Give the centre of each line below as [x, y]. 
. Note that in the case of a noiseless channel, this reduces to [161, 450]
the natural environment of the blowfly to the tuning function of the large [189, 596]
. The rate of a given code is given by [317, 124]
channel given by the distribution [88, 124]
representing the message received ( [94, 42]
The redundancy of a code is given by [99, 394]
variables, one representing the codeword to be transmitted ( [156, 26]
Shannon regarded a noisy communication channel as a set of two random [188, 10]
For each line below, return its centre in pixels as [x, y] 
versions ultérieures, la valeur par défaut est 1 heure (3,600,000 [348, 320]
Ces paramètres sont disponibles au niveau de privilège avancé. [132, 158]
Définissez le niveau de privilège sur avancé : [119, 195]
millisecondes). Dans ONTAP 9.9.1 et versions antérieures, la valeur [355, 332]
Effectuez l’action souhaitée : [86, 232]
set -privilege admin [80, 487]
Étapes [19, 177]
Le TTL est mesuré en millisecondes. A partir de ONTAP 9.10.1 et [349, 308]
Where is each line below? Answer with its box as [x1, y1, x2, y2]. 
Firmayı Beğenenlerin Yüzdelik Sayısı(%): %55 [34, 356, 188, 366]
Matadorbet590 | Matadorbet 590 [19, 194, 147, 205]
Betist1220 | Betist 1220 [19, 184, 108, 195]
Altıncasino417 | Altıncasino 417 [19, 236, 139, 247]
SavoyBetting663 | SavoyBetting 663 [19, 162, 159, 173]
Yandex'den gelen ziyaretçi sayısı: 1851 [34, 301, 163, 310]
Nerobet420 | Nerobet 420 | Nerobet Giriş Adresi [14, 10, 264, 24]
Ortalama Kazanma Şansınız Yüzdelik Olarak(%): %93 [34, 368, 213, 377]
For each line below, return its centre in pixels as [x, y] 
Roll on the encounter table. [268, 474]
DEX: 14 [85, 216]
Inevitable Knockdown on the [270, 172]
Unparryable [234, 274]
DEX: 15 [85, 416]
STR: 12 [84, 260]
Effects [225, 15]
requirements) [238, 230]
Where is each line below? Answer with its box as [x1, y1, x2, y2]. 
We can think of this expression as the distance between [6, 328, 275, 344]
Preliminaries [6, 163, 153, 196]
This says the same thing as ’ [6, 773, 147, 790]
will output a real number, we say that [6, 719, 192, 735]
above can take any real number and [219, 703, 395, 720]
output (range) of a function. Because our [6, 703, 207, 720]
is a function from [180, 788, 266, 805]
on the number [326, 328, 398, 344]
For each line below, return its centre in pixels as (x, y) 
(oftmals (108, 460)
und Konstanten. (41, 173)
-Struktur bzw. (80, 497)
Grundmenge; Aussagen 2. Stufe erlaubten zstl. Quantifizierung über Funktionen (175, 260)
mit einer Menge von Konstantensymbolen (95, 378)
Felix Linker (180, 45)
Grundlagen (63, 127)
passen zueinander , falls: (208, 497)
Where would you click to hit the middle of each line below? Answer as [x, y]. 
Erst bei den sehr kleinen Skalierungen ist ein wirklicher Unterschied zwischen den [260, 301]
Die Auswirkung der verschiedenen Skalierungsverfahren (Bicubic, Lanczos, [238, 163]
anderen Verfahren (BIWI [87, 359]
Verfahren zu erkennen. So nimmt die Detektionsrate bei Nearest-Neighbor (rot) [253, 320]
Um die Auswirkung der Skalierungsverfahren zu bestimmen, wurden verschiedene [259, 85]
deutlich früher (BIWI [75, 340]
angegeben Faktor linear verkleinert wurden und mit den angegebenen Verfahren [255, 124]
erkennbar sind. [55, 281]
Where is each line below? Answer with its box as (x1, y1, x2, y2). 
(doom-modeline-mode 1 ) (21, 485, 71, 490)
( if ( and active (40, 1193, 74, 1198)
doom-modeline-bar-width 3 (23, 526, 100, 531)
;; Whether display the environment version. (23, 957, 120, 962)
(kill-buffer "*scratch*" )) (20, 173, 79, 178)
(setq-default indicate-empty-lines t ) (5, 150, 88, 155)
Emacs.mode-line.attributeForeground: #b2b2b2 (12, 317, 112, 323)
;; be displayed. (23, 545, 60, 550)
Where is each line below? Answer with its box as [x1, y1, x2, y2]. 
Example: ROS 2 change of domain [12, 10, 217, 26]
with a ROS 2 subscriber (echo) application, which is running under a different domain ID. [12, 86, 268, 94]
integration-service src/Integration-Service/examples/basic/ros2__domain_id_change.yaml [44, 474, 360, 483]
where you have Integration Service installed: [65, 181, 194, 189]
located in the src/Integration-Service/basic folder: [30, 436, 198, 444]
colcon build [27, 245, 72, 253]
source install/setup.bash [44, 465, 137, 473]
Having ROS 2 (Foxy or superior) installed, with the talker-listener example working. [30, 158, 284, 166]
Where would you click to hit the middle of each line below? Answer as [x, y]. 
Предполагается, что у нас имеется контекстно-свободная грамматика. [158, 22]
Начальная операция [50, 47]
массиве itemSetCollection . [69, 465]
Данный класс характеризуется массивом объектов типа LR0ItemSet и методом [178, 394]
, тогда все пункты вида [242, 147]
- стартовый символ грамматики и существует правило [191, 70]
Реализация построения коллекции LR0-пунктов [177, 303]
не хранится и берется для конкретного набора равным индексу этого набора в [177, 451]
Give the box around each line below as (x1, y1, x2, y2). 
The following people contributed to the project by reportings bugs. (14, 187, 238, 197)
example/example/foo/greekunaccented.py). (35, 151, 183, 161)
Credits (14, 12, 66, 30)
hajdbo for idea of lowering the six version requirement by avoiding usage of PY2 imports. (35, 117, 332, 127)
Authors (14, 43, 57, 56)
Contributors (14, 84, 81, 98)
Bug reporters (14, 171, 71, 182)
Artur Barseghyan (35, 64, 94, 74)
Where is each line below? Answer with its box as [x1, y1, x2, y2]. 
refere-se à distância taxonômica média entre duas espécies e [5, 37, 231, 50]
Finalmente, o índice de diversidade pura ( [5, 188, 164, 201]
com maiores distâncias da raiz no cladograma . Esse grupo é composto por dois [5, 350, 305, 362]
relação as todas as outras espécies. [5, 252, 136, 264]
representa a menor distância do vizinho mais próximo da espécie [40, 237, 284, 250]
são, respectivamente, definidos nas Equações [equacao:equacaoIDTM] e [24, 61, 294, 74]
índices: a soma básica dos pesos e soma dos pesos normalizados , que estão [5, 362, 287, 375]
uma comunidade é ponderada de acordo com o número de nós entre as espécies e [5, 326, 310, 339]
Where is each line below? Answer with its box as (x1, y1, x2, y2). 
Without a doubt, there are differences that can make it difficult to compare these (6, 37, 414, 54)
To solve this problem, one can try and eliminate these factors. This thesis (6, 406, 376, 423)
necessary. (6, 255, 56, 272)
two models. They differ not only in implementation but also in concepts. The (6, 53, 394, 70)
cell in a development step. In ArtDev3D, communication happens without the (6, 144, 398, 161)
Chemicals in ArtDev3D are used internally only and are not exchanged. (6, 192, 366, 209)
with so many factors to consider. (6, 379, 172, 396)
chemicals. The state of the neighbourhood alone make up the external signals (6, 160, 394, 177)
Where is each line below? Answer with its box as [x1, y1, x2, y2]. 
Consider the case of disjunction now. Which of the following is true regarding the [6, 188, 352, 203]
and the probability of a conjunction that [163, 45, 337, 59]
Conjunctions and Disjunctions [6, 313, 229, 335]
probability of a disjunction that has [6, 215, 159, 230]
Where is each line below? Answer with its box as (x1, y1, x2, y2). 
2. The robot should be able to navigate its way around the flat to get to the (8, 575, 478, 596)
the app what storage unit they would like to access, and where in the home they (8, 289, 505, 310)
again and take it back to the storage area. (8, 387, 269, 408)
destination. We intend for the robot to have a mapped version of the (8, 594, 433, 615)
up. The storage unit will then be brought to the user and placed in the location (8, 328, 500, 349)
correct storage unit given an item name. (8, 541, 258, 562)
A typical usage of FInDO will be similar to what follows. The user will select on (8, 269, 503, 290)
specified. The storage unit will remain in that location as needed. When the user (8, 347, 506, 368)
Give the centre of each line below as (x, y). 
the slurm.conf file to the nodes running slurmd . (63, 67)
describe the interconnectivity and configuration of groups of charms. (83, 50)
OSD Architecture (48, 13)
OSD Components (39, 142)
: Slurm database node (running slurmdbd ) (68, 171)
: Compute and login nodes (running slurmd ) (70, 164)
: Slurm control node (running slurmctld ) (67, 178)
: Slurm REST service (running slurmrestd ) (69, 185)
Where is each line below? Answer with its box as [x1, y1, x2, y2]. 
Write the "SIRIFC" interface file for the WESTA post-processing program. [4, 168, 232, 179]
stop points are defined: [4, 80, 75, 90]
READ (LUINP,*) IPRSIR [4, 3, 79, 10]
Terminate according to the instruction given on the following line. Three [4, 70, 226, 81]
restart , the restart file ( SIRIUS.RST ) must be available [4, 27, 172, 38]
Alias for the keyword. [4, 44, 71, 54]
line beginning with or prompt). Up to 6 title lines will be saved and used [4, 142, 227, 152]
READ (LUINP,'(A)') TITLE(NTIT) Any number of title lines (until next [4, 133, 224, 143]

···

Problem statement: Look through the records above for the word "usage" and state how many lines contain it, giving the number alone.

Result of this task: 2